Spay/neuter surgery is crucial in helping combat pet overpopulation. There are far too many sweet dogs and cats out there on the streets or in shelters! One pair of kitties can have 2, 072, 514 descendants in 9 years: dogs can have 67,000 in just 6.


Your furry buddy will be healthier, calmer, and better behaved after the procedure, and will have lowered or eliminated risks of developing several health issues. They also won’t have the urge to mark their territory or run off in search of love. Plus, pets that have been fixed just tend to be calmer overall.
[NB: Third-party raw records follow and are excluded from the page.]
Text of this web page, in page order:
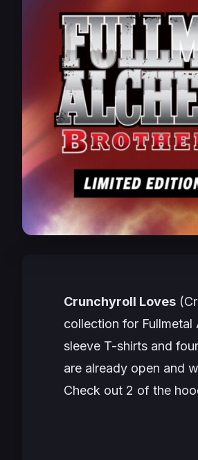
Crunchyroll Loves
collection for
sleeve T-shirts and
are already open and
Check out 2 of the
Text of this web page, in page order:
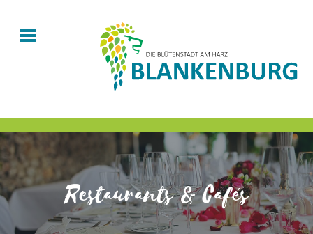
Restaurants & Cafés
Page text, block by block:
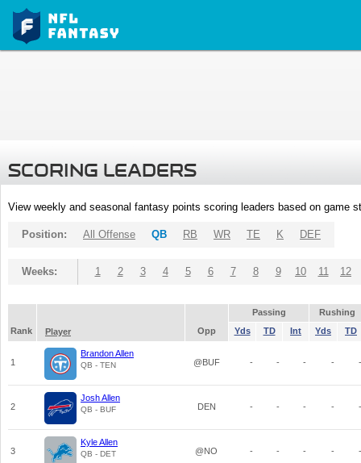
SCORING LEADERS
View weekly and seasonal fantasy points scoring leaders based on game
Position: All Offense QB RB WR TE K DEF
Weeks: 1 2 3 4 5 6 7 8 9 10 11 12
Passing
Rushing
Rank
Player Opp Yds TD Int Yds TD
1
Brandon Allen
QB - TEN @BUF - - - - -
2
Josh Allen
QB - BUF DEN - - - - -
3
Kyle Allen
QB - DET @NO - - - - -
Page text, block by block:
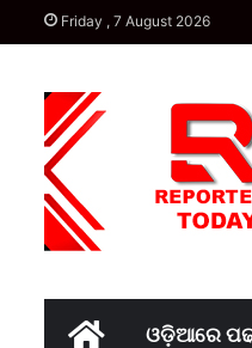
Friday , 7 August 2026
Homeଓଡ଼ିଆରେ
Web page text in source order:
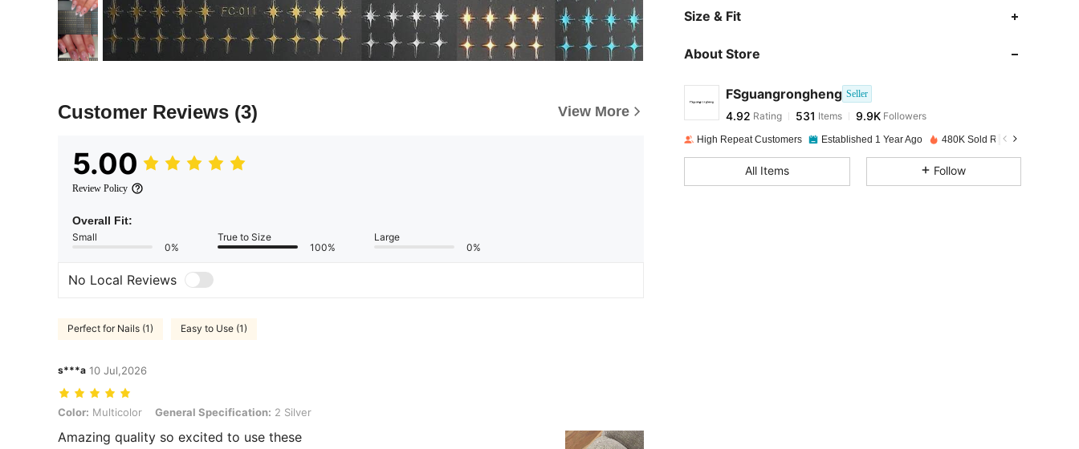
Customer Reviews (3) View More
5.00
Review Policy
Overall Fit:
Small
0%
True to Size
100%
Large
0%
No Local Reviews
Perfect for Nails (1) Easy to Use (1)
s***a 10 Jul,2026
Color: Multicolor, General Specification: 2 Silver
Color: Multicolor General Specification: 2 Silver
Amazing quality so excited to use these
Size & Fit
About Store
FSguangrongheng Seller
4.92
4.92
4.92 Rating 531 Items 9.9K
b***7 paid1 day ago
High Repeat Customers Established 1 Year Ago 480K Sold Recently
All Items Follow
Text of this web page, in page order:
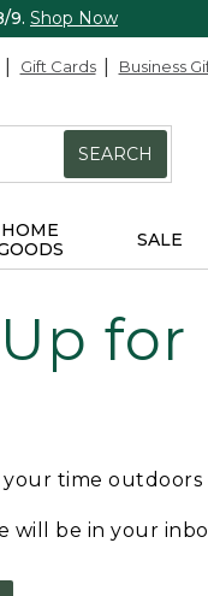
9. Shop Now
Gift Cards Business
SEARCH
HOME
SALE
for
your time
will be in your
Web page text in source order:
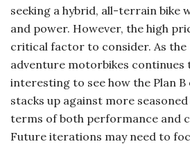
seeking a hybrid, all-terrain bike
and power. However, the high
critical factor to consider. As
adventure motorbikes continues
interesting to see how the Plan B
stacks up against more
terms of both performance and
Future iterations may need to
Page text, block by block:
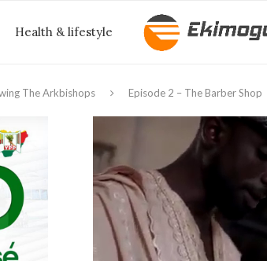
Health & lifestyle
The Arkbishops Episode 2 – The Barber Shop
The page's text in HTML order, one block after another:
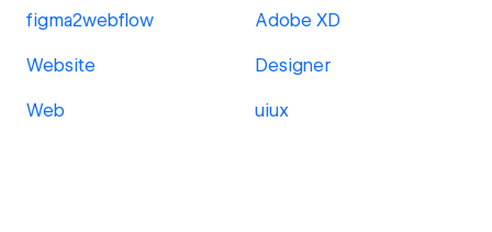
figma2webflow Adobe XD
Website Designer
Web uiux
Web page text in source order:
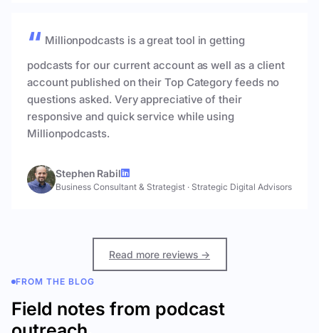
Millionpodcasts is a great tool in getting
podcasts for our current account as well as a client
account published on their Top Category feeds no
questions asked. Very appreciative of their
responsive and quick service while using
Millionpodcasts.
Stephen Rabil
Business Consultant & Strategist · Strategic Digital Advisors
Read more reviews →
FROM THE BLOG
Field notes from podcast
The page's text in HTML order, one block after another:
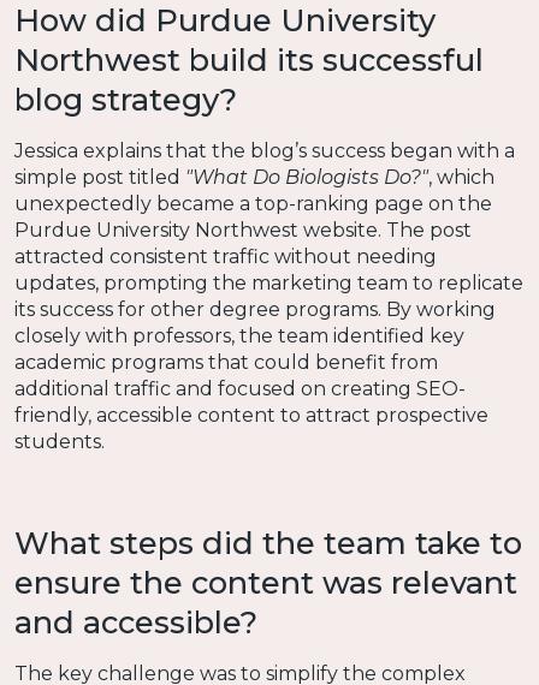
How did Purdue University
Northwest build its successful
blog strategy?
Jessica explains that the blog’s success began with a
simple post titled "What Do Biologists Do?", which
unexpectedly became a top-ranking page on the
Purdue University Northwest website. The post
attracted consistent traffic without needing
updates, prompting the marketing team to replicate
its success for other degree programs. By working
closely with professors, the team identified key
academic programs that could benefit from
additional traffic and focused on creating SEO-
friendly, accessible content to attract prospective
students.
What steps did the team take to
ensure the content was relevant
and accessible?
The key challenge was to simplify the complex
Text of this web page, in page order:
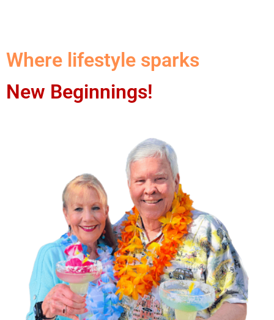
Where lifestyle sparks
New Beginnings!
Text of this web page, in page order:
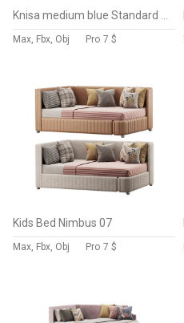
Max, Fbx, Obj Pro 7 $
Kids Bed Nimbus 07
Max, Fbx, Obj Pro 7 $
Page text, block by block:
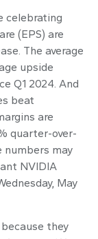
celebrating
(EPS) are
The average
upside
Q1 2024. And
beat
are
quarter-over-
numbers may
NVIDIA
May
they

When should you schedule this procedure? With dogs, size is one factor to consider. According to the AAHA, small dogs should be fixed before their first heat, or by the time they’re about 6 months. With larger dogs, the recommendation is that this be done when Fido is between 5 and 15 months, or when they’ve finished growing. For kitties, most vets recommend having the surgery when Fluffy is between 3 and 6 months. Of course, the procedure can be performed on adult pets as well. 

Routine Surgery

Spay/neuter surgery is very routine and safe. Most pets bounce back quickly and without complications. You’ll need to keep a close eye on your furry pal as they recuperate, though. Make sure they have a good bed and a quiet place to rest for a few days. Your vet will give you aftercare instructions. Follow these very closely! 

How To Help

If you’ve already gotten your own pet fixed, you’ve already taken an important step in helping promote good animal welfare and reducing the numbers of homeless pets. If you want to go a step further, why not help spread the word? Even sharing posts on social media can help. Another thing you can do is support TNR (Trap-Neuter-Release) programs. These try to combat overpopulation by trapping and fixing feral and stray cats, and then re-releasing them.